White House announces new agency to handle federal background checks

Shutterstock imag (by Benjamin Haas): cyber coded team.

The White House announced on Jan. 22 the creation of a new agency to take over background investigations.

The Office of Personnel Management's Federal Investigative Services, which currently handles some 95 percent of federal background investigations, will be absorbed by a new joint venture: the National Background Investigations Bureau. The Obama administration's fiscal year 2017 budget request will include $95 million in dedicated IT development funding for the new agency.

The NBIB will report to OPM's director, but the Defense Department will shoulder the entirety of the burden of the new bureau's IT operations, from design all the way through security and operations.

The DOD CIO's office will handle design, while the Defense Information Systems Agency will handle execution, officials said.

"We needed to balance the need for real change with keeping an enterprise wide mindset, leveraging the good work that OPM has already done," said Michael Daniel, special assistant to the president and National Security Council cybersecurity coordinator. "Simply moving this organization would not necessarily make for real significant change."

One of the leading Capitol Hill critics of OPM, however, was not impressed.

"Simply creating a new government entity doesn’t solve the problem," said Rep.
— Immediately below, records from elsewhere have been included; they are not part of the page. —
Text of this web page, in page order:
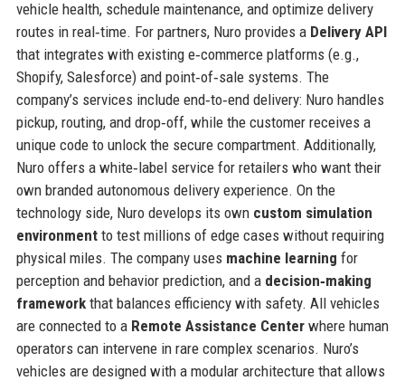
vehicle health, schedule maintenance, and optimize delivery
routes in real‑time. For partners, Nuro provides a Delivery API
that integrates with existing e‑commerce platforms (e.g.,
Shopify, Salesforce) and point‑of‑sale systems. The
company’s services include end‑to‑end delivery: Nuro handles
pickup, routing, and drop‑off, while the customer receives a
unique code to unlock the secure compartment. Additionally,
Nuro offers a white‑label service for retailers who want their
own branded autonomous delivery experience. On the
technology side, Nuro develops its own custom simulation
environmentto test millions of edge cases without requiring
physical miles. The company uses machine learning for
perception and behavior prediction, and a decision‑making
frameworkthat balances efficiency with safety. All vehicles
are connected to a Remote Assistance Centerwhere human
operators can intervene in rare complex scenarios. Nuro’s
vehicles are designed with a modular architecture that allows
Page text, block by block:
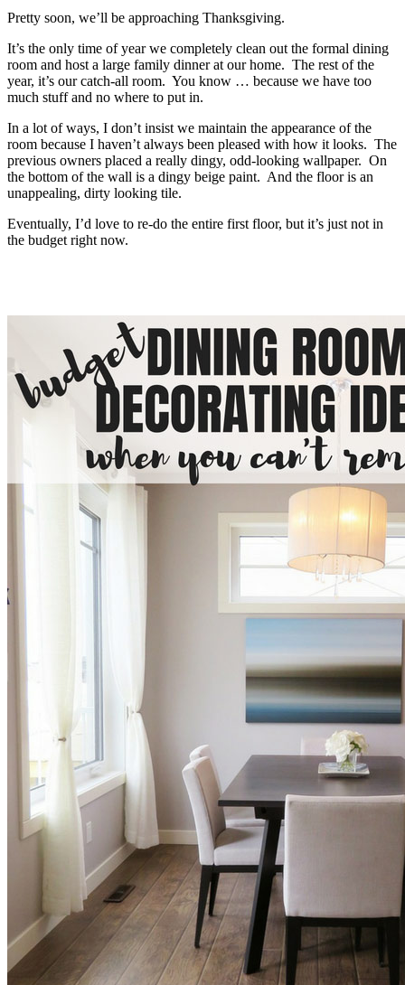
Pretty soon, we’ll be approaching Thanksgiving.
It’s the only time of year we completely clean out the formal dining
room and host a large family dinner at our home. The rest of the
year, it’s our catch-all room. You know … because we have too
much stuff and no where to put in.
In a lot of ways, I don’t insist we maintain the appearance of the
room because I haven’t always been pleased with how it looks. The
previous owners placed a really dingy, odd-looking wallpaper. On
the bottom of the wall is a dingy beige paint. And the floor is an
unappealing, dirty looking tile.
Eventually, I’d love to re-do the entire first floor, but it’s just not in
the budget right now.
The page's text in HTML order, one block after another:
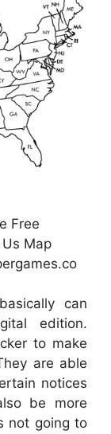
Free
Map
can
edition.
to make
are able
notices
be more
not going to
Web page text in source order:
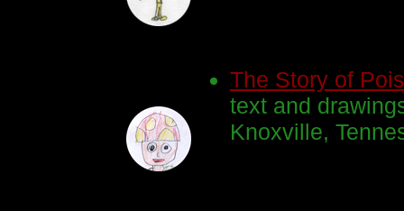
The Story of
text and
Knoxville,
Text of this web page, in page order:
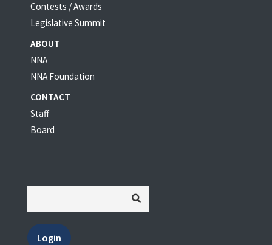
Contests / Awards
Legislative Summit
ABOUT
NNA
NNA Foundation
CONTACT
Staff
Board
Login
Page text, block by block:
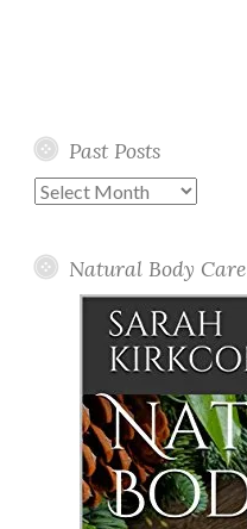
Past Posts
Past
Natural Body Care
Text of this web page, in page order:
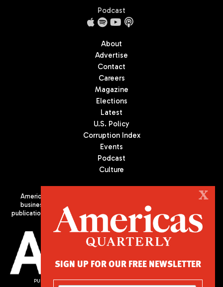
Podcast
About
Advertise
Contact
Careers
Magazine
Elections
Latest
U.S. Policy
Corruption Index
Events
Podcast
Culture
Americas Quarterly (AQ) is the premier publication on politics,
business, and culture in Latin America. We are an independent
publication of the Americas Society/Council of the Americas, based
in New York City. All Rights Reserved
PUBLISHED BY AMERICAS SOCIETY/ COUNCIL OF THE AMERICAS
X
SIGN UP FOR OUR FREE NEWSLETTER
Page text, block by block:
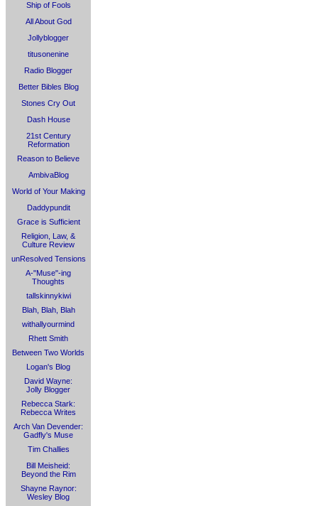
Ship of Fools
All About God
Jollyblogger
titusonenine
Radio Blogger
Better Bibles Blog
Stones Cry Out
Dash House
21st Century
Reformation
Reason to Believe
AmbivaBlog
World of Your Making
Daddypundit
Grace is Sufficient
Religion, Law, &
Culture Review
unResolved Tensions
A-"Muse"-ing
Thoughts
tallskinnykiwi
Blah, Blah, Blah
withallyourmind
Rhett Smith
Between Two Worlds
Logan's Blog
David Wayne:
Jolly Blogger
Rebecca Stark:
Rebecca Writes
Arch Van Devender:
Gadfly's Muse
Tim Challies
Bill Meisheid:
Beyond the Rim
Shayne Raynor:
Wesley Blog
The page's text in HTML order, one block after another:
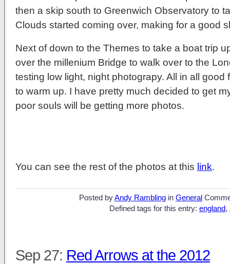
then a skip south to Greenwich Observatory to
Clouds started coming over, making for a good
Next of down to the Themes to take a boat trip
over the millenium Bridge to walk over to the
testing low light, night photograpy. All in all
to warm up. I have pretty much decided to get
poor souls will be getting more photos.
You can see the rest of the photos at this link.
Posted byAndy Rambling in General
Defined tags for this entry: england,
Sep 27: Red Arrows at the 2012
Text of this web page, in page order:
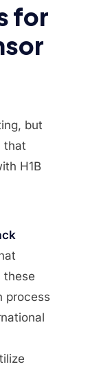
for
but
that
H1B
these
process
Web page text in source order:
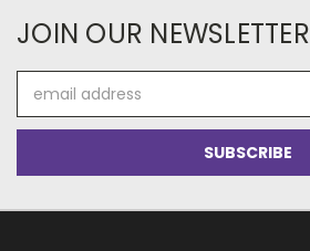
JOIN OUR NEWSLETTER
Address
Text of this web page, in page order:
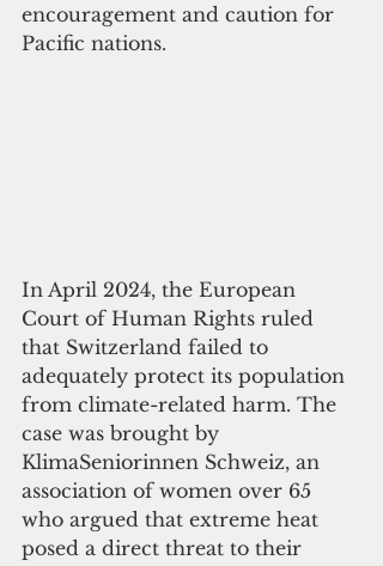
encouragement and caution for
Pacific nations.
In April 2024, the European
Court of Human Rights ruled
that Switzerland failed to
adequately protect its population
from climate-related harm. The
case was brought by
KlimaSeniorinnen Schweiz, an
association of women over 65
who argued that extreme heat
posed a direct threat to their
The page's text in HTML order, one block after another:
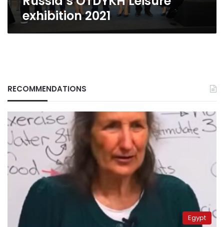
exhibition 2021
RECOMMENDATIONS
Egypt
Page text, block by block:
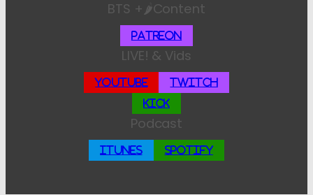
BTS +🌶️Content
Patreon
LIVE! & Vids
YouTube Twitch
Kick
Podcast
iTunes Spotify
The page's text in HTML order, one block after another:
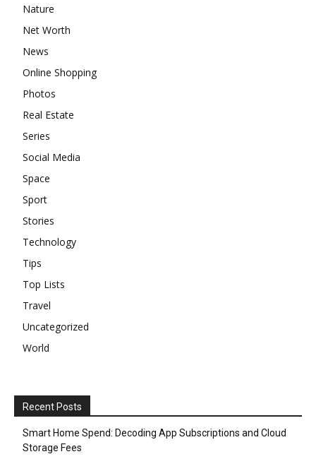
Nature
Net Worth
News
Online Shopping
Photos
Real Estate
Series
Social Media
Space
Sport
Stories
Technology
Tips
Top Lists
Travel
Uncategorized
World
Recent Posts
Smart Home Spend: Decoding App Subscriptions and Cloud
Storage Fees
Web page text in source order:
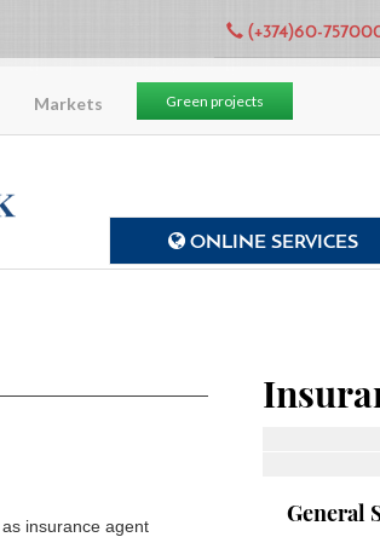
(+374)60-
Markets Green projects
ONLINE SERVICES
insurance agent
General
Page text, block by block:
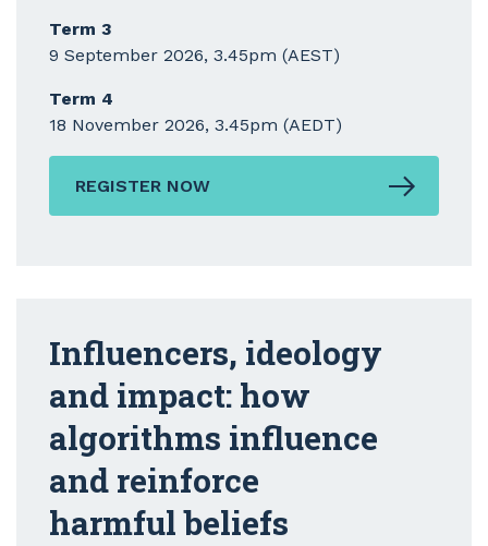
Term 3
9 September 2026, 3.45pm (AEST)
Term 4
18 November 2026, 3.45pm (AEDT)
REGISTER NOW
Influencers, ideology
and impact: how
algorithms influence
and reinforce
harmful beliefs
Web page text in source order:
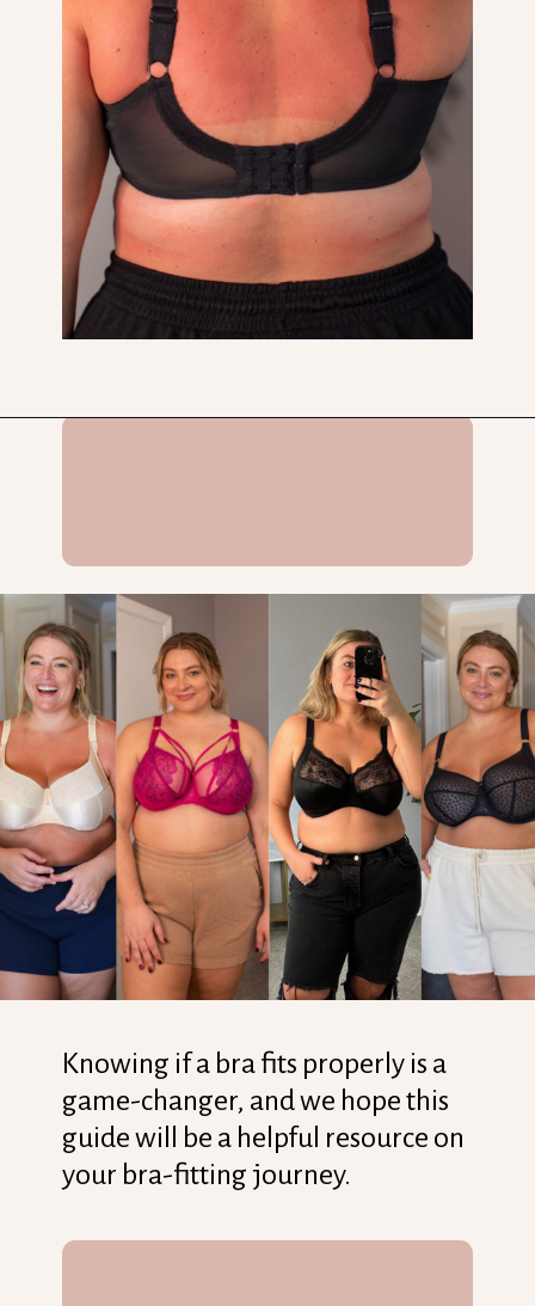
Knowing if a bra fits properly is a
game-changer, and we hope this
guide will be a helpful resource on
your bra-fitting journey.
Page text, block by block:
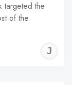
targeted the
of the
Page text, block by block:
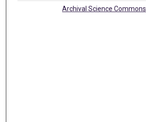
Archival Science Commons
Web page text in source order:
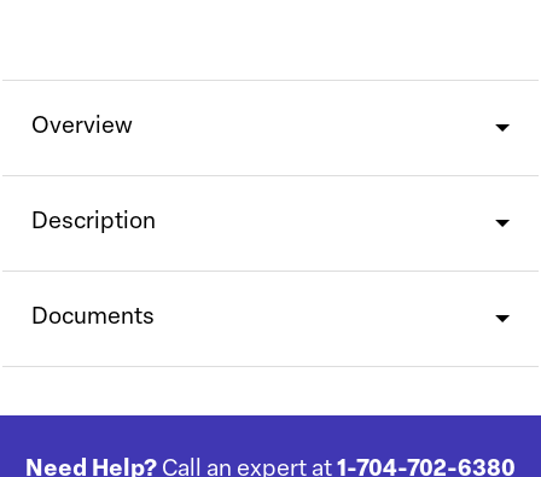
Overview
Description
Documents
Need Help? Call an expert at 1-704-702-6380
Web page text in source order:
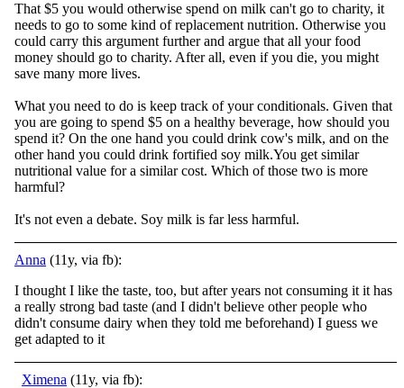
That $5 you would otherwise spend on milk can't go to charity, it
needs to go to some kind of replacement nutrition. Otherwise you
could carry this argument further and argue that all your food
money should go to charity. After all, even if you die, you might
save many more lives.
What you need to do is keep track of your conditionals. Given that
you are going to spend $5 on a healthy beverage, how should you
spend it? On the one hand you could drink cow's milk, and on the
other hand you could drink fortified soy milk.You get similar
nutritional value for a similar cost. Which of those two is more
harmful?
It's not even a debate. Soy milk is far less harmful.
Anna (11y, via fb):
I thought I like the taste, too, but after years not consuming it it has
a really strong bad taste (and I didn't believe other people who
didn't consume dairy when they told me beforehand) I guess we
get adapted to it
Ximena (11y, via fb):
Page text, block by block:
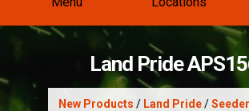
Land Pride
New Products / Land Pride/

Jason Chaffez (R-Utah), the chairman of the House Oversight and Government Reform Committee. "Today's announcement seems aimed only at solving a perception problem rather than tackling the reforms needed to fix a broken security clearance process."

But the move was welcomed by Rep. Ted Lieu (D-Calif.), who sits on the Oversight committee, and who has previously called for security clearance processing to be taken away from OPM. "I am encouraged by today's announcement that the administration will be implementing much-needed changes to the way our government protects what has been described as the 'crown jewels' of intelligence: the background investigations of Americans with security clearances," Lieu said.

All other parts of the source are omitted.